View larger version (14K): [in this window] [in a new window]   Figure 2. The 5-year survival curves for potentially resectable lung cancer. Cumulative percentage survival by stage. Open diamonds on bold line = stage IA; open squares = stage IB; open triangles = stage IIA; X = stage IIB; X with vertical bar = stage IIIA. From Reference 23.

The ready use of CT scanning will allow recognition of small tumors and this will make less invasive surgery feasible. Video-assisted thoracoscopic surgery can be used for wedge resection and even lobectomy for smaller tumors, although the ability of this technique to provide formal intrathoracic nodal sampling—that is, full staging—remains controversial. However, the technique is associated with less preoperative morbidity, better pain control, and shorter in-hospital stay.

The 5-year survival for pneumonectomy remains at about 40% because of the more advanced nature of the resected disease (42). It also carries a higher perioperative mortality than lobectomy (8–10 vs. 2–4%) and is particularly difficult for elderly patients.

Efforts to improve the cure rates for those undergoing resection after modern staging include neo- and adjuvant chemotherapy, some trials also including pre- or postoperative radiotherapy. It is surprising that the results of only three randomized controlled trials of neoadjuvant chemotherapy have been published. Two were small but also significantly in favor of the neoadjuvant arm (43, 44), but a much bigger trial of 325 patients failed to confirm the advantage (45). Thus only about 450 patients have been subjected to careful randomized studies concerning this important question. The chemotherapy used in these studies was not "modern" and newer regimens are now being tested in randomized controlled trials.

There has been more success in assessing the role of adjuvant chemotherapy. It seemed to confer an approximately 5% advantage over surgery alone in a large meta-analysis of all randomized controlled trials asking this question in 1995 (46). Since then, large studies have been both positive (47) and negative (48, 49), although two recent, as yet unpublished, trials from the United States and Canada (50, 51) are strongly positive for early-stage resected cases. Patients will be asked increasingly to consider postoperative chemotherapy after a curative resection, as a further 5% survival advantage in a common disease is important. However, as yet, there is no consensus recommendation for this additional treatment. Nevertheless, this improvement in longer term survival is as good as or better than that seen with adjuvant therapy in other solid tumors.

RADIOTHERAPY

As a curative modality, radiotherapy has been disappointing. In locally advanced disease it controls tumor growth and reduces recurrence rates, but despite trials with escalating doses up to 80 Gy, it has a 5-year survival rate of 7 to 10% (52, 53). The standard radical dose in NSCLC remains at about 60 Gy, which is a compromise between an adequate dose and minimizing lung and esophageal toxicity. Novel ways of dose intensification have been explored, the most promising being hyperfractionation. The British Medical Research Council study of continuous hyperfractionated accelerated radiotherapy (CHART) with fractions of 1.5 Gy administered at 8-hour intervals to a total of 54 Gy versus conventional daily treatment showed a striking advantage for CHART, especially for squamous cell tumors, with 30 versus 20% survival at 2 years (54). Despite what seemed a major advance in the administration of radiotherapy, the daily approach foundered with the impracticality of managing to continue over the weekend. Also, patients had to be "grouped" for cost reasons. CHART is now being superceded by CHARTWEL, that is, with weekend leave, which may be as effective.

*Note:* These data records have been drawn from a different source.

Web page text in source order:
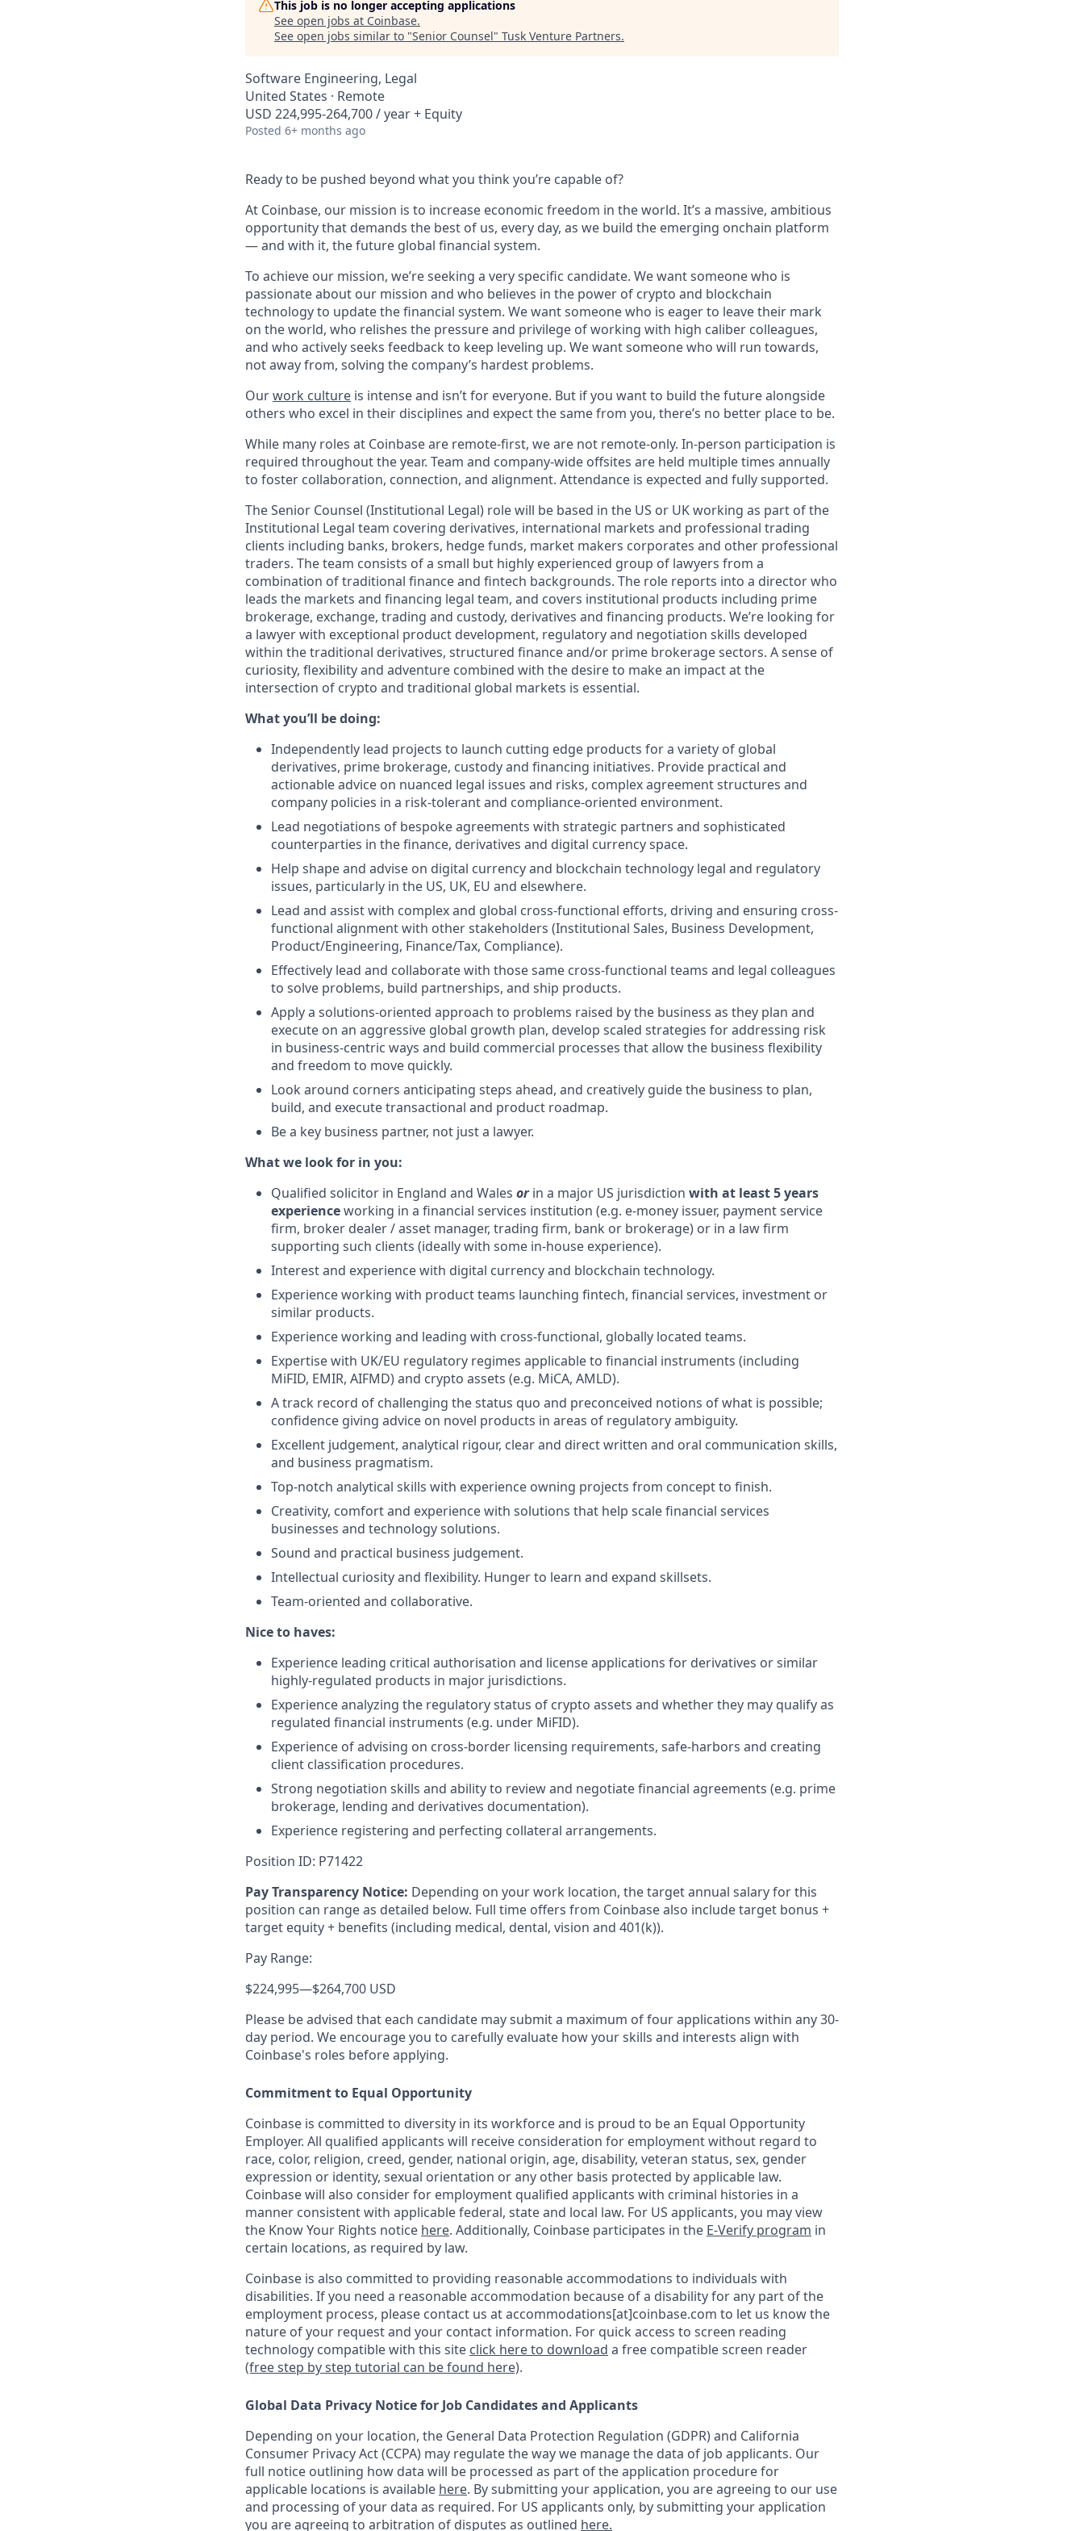
This job is no longer accepting applications
See open jobs at Coinbase.
See open jobs similar to "Senior Counsel" Tusk Venture Partners.
Software Engineering, Legal
United States · Remote
USD 224,995-264,700 / year + Equity
Posted 6+ months ago
Ready to be pushed beyond what you think you’re capable of?
At Coinbase, our mission is to increase economic freedom in the world. It’s a massive, ambitious
opportunity that demands the best of us, every day, as we build the emerging onchain platform
— and with it, the future global financial system.
To achieve our mission, we’re seeking a very specific candidate. We want someone who is
passionate about our mission and who believes in the power of crypto and blockchain
technology to update the financial system. We want someone who is eager to leave their mark
on the world, who relishes the pressure and privilege of working with high caliber colleagues,
and who actively seeks feedback to keep leveling up. We want someone who will run towards,
not away from, solving the company’s hardest problems.
Ourwork culture is intense and isn’t for everyone. But if you want to build the future alongside
others who excel in their disciplines and expect the same from you, there’s no better place to be.
While many roles at Coinbase are remote-first, we are not remote-only. In-person participation is
required throughout the year. Team and company-wide offsites are held multiple times annually
to foster collaboration, connection, and alignment. Attendance is expected and fully supported.
The Senior Counsel (Institutional Legal) role will be based in the US or UK working as part of the
Institutional Legal team covering derivatives, international markets and professional trading
clients including banks, brokers, hedge funds, market makers corporates and other professional
traders. The team consists of a small but highly experienced group of lawyers from a
combination of traditional finance and fintech backgrounds. The role reports into a director who
leads the markets and financing legal team, and covers institutional products including prime
brokerage, exchange, trading and custody, derivatives and financing products. We’re looking for
a lawyer with exceptional product development, regulatory and negotiation skills developed
within the traditional derivatives, structured finance and/or prime brokerage sectors. A sense of
curiosity, flexibility and adventure combined with the desire to make an impact at the
intersection of crypto and traditional global markets is essential.
What you’ll be doing:
Independently lead projects to launch cutting edge products for a variety of global
derivatives, prime brokerage, custody and financing initiatives. Provide practical and
actionable advice on nuanced legal issues and risks, complex agreement structures and
company policies in a risk-tolerant and compliance-oriented environment.
Lead negotiations of bespoke agreements with strategic partners and sophisticated
counterparties in the finance, derivatives and digital currency space.
Help shape and advise on digital currency and blockchain technology legal and regulatory
issues, particularly in the US, UK, EU and elsewhere.
Lead and assist with complex and global cross-functional efforts, driving and ensuring cross-
functional alignment with other stakeholders (Institutional Sales, Business Development,
Product/Engineering, Finance/Tax, Compliance).
Effectively lead and collaborate with those same cross-functional teams and legal colleagues
to solve problems, build partnerships, and ship products.
Apply a solutions-oriented approach to problems raised by the business as they plan and
execute on an aggressive global growth plan, develop scaled strategies for addressing risk
in business-centric ways and build commercial processes that allow the business flexibility
and freedom to move quickly.
Look around corners anticipating steps ahead, and creatively guide the business to plan,
build, and execute transactional and product roadmap.
Be a key business partner, not just a lawyer.
What we look for in you:
Qualified solicitor in England and Wales orin a major US jurisdiction with at least 5 years
experienceworking in a financial services institution (e.g. e-money issuer, payment service
firm, broker dealer / asset manager, trading firm, bank or brokerage) or in a law firm
supporting such clients (ideally with some in-house experience).
Interest and experience with digital currency and blockchain technology.
Experience working with product teams launching fintech, financial services, investment or
similar products.
Experience working and leading with cross-functional, globally located teams.
Expertise with UK/EU regulatory regimes applicable to financial instruments (including
MiFID, EMIR, AIFMD) and crypto assets (e.g. MiCA, AMLD).
A track record of challenging the status quo and preconceived notions of what is possible;
confidence giving advice on novel products in areas of regulatory ambiguity.
Excellent judgement, analytical rigour, clear and direct written and oral communication skills,
and business pragmatism.
Top-notch analytical skills with experience owning projects from concept to finish.
Creativity, comfort and experience with solutions that help scale financial services
businesses and technology solutions.
Sound and practical business judgement.
Intellectual curiosity and flexibility. Hunger to learn and expand skillsets.
Team-oriented and collaborative.
Nice to haves:
Experience leading critical authorisation and license applications for derivatives or similar
highly-regulated products in major jurisdictions.
Experience analyzing the regulatory status of crypto assets and whether they may qualify as
regulated financial instruments (e.g. under MiFID).
Experience of advising on cross-border licensing requirements, safe-harbors and creating
client classification procedures.
Strong negotiation skills and ability to review and negotiate financial agreements (e.g. prime
brokerage, lending and derivatives documentation).
Experience registering and perfecting collateral arrangements.
Position ID: P71422
Pay Transparency Notice: Depending on your work location, the target annual salary for this
position can range as detailed below. Full time offers from Coinbase also includetarget bonus +
target equity + benefits (including medical, dental, vision and 401(k)).
Pay Range:
$224,995—$264,700 USD
Please be advised that each candidate may submit a maximum of four applications within any 30-
day period. We encourage you to carefully evaluate how your skills and interests align with
Coinbase's roles before applying.
Commitment to Equal Opportunity
Coinbase is committed to diversity in its workforce and is proud to be an Equal Opportunity
Employer. All qualified applicants will receive consideration for employment without regard to
race, color, religion, creed, gender, national origin, age, disability, veteran status, sex, gender
expression or identity, sexual orientation or any other basis protected by applicable law.
Coinbase will also consider for employment qualified applicants with criminal histories in a
manner consistent with applicable federal, state and local law. For US applicants, you may view
the Know Your Rights notice here. Additionally, Coinbase participates in the E-Verify program in
certain locations, as required by law.
Coinbase is also committed to providing reasonable accommodations to individuals with
disabilities. If you need a reasonable accommodation because of a disability for any part of the
employment process, please contact us at accommodations[at]coinbase.com to let us know the
nature of your request and your contact information. For quick access to screen reading
technology compatible with this site click here to download a free compatible screen reader
(free step by step tutorial can be found here).
Global Data Privacy Notice for Job Candidates and Applicants
Depending on your location, the General Data Protection Regulation (GDPR) and California
Consumer Privacy Act (CCPA) may regulate the way we manage the data of job applicants. Our
full notice outlining how data will be processed as part of the application procedure for
applicable locations is available here. By submitting your application, you are agreeing to our use
and processing of your data as required. For US applicants only, by submitting your application
you are agreeing to arbitration of disputes as outlined here.

The combination of chemotherapy and radiotherapy has provided better median and longer term survival than radiotherapy alone. Not all studies comparing the two treatments have shown an advantage for the combined approach. The NSCLC Collaborative Group meta-analysis of 1995 found a benefit of 4% at 2 years and 2% at 5 years (46). Several subsequent studies have shown similar advantages for the combined modality (55), but it is still not clear what the sequencing of the treatments should be. There is a suggestion that concurrent chemoirradiation is superior to sequential chemotherapy followed by irradiation. The only published randomized controlled trial to date showed a 4-month median survival advantage for concurrent treatment (16 vs. 12 months) (56). The future for radiotherapy appears to be with careful field planning, using CT and three-dimensional planning to more precisely define the limits of the tumor and to allow a higher dose to be given safely in a focused manner. Finally, as radical therapy relies on the tumor being confined to the irradiated site, PET will have a significant role in pretreatment staging.

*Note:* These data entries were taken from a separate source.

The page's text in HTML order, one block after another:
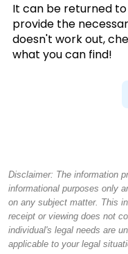
It can be returned
provide the
doesn't work out,
what you can find!
Disclaimer: The information
informational purposes only
on any subject matter. This
receipt or viewing does not
individual's legal needs are
applicable to your legal
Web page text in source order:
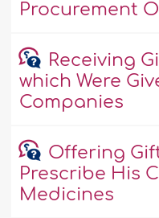
Procurement
Receiving
which Were
Companies
Offering
Prescribe His
Medicines
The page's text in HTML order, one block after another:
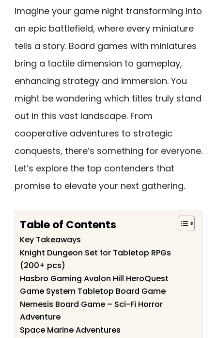
Imagine your game night transforming into
an epic battlefield, where every miniature
tells a story. Board games with miniatures
bring a tactile dimension to gameplay,
enhancing strategy and immersion. You
might be wondering which titles truly stand
out in this vast landscape. From
cooperative adventures to strategic
conquests, there’s something for everyone.
Let’s explore the top contenders that
promise to elevate your next gathering.
Table of Contents
Key Takeaways
Knight Dungeon Set for Tabletop RPGs
(200+ pcs)
Hasbro Gaming Avalon Hill HeroQuest
Game System Tabletop Board Game
Nemesis Board Game – Sci-Fi Horror
Adventure
Space Marine Adventures
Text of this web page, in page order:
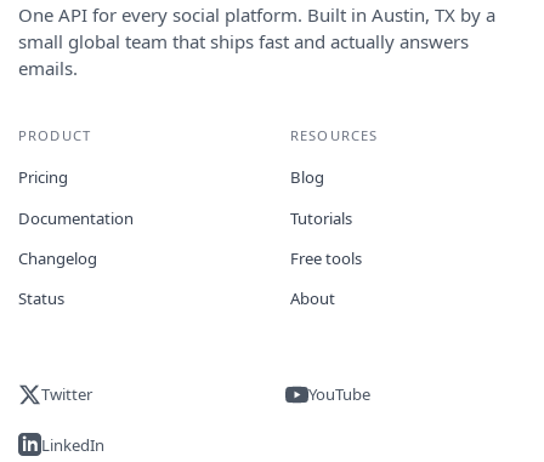
One API for every social platform. Built in Austin, TX by a
small global team that ships fast and actually answers
emails.
PRODUCT
Pricing
Documentation
Changelog
Status
RESOURCES
Blog
Tutorials
Free tools
About
Twitter YouTube
LinkedIn
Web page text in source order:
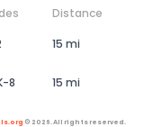
Distance
15 mi
8 15 mi
© 2026. All rights reserved.
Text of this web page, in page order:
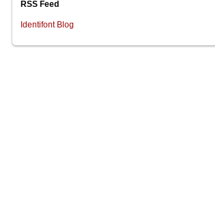
RSS Feed
Identifont Blog
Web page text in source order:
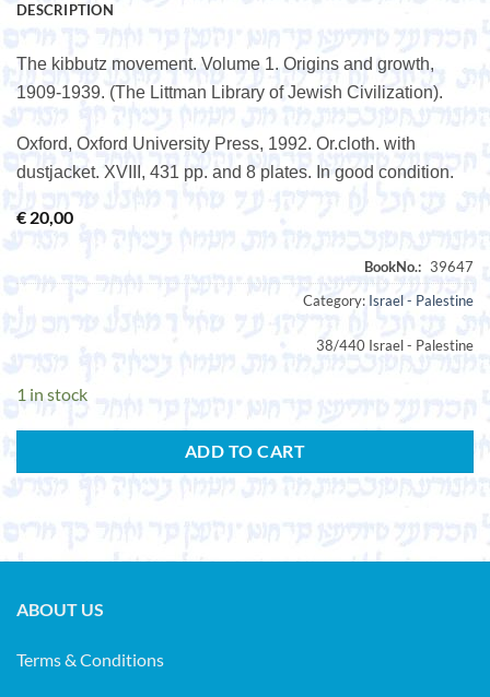
DESCRIPTION
The kibbutz movement. Volume 1. Origins and growth,
1909-1939. (The Littman Library of Jewish Civilization).
Oxford, Oxford University Press, 1992. Or.cloth. with
dustjacket. XVIII, 431 pp. and 8 plates. In good condition.
€ 20,00
Category: Israel - Palestine
38/440 Israel - Palestine
1 in stock
ADD TO CART
ABOUT US
Terms & Conditions
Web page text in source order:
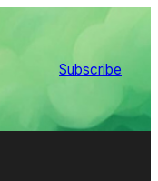
Subscribe

Radiotherapy has proven most successful in palliating lung cancer symptoms in up to 80% of instances, including bone pain, hemoptysis, cough, superior vena caval syndrome, and, to a lesser extent, cerebral metastases. Single fractions of 8 Gy or two fractions of 17 Gy are as effective as longer bigger treatments, making palliation feasible for outpatient visits (57, 58).

Radiotherapy was considered the treatment of choice for small cell lung cancer (SCLC) in the 1960s. The British Medical Research Council conducted a trial comparing surgery with radiotherapy with rather equivalent results, 3 and 7% survival at 4 years, respectively. In their 10-year follow-up report, they confirmed that "a patient with oat cell carcinoma on bronchoscopic biopsy should submit to radiotherapy rather than surgery" (59). Subsequent studies of the natural history of this cell type revealed its enormous propensity to be disseminated at presentation, and rendered both these modalities virtually redundant as primary treatments.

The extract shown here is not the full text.